---- Source material
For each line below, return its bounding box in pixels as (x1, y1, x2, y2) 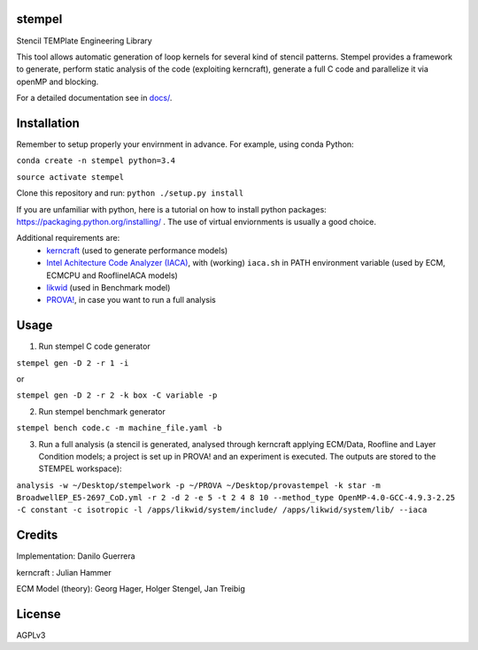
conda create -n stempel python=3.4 (16, 156, 176, 166)
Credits (16, 528, 58, 543)
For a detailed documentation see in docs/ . (16, 93, 173, 104)
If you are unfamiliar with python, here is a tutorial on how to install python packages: (16, 204, 327, 214)
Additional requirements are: (16, 233, 120, 244)
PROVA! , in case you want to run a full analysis (46, 295, 216, 306)
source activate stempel (16, 172, 124, 182)
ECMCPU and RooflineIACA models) (46, 270, 179, 281)
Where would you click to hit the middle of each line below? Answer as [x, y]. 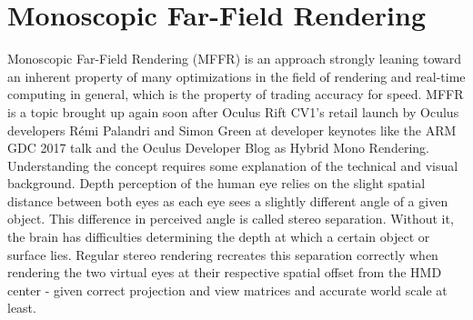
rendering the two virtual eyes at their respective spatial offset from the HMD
--------
| Instructions for the task |
Would you please output only the lines from the start of the material above up to and including the line with "For a detailed", exactly as they appear and without pictures?

| Response area |
For each line below, return its bounding box in pixels as (x1, y1, x2, y2) 
conda create -n stempel python=3.4 (16, 156, 176, 166)
Credits (16, 528, 58, 543)
For a detailed documentation see in docs/ . (16, 93, 173, 104)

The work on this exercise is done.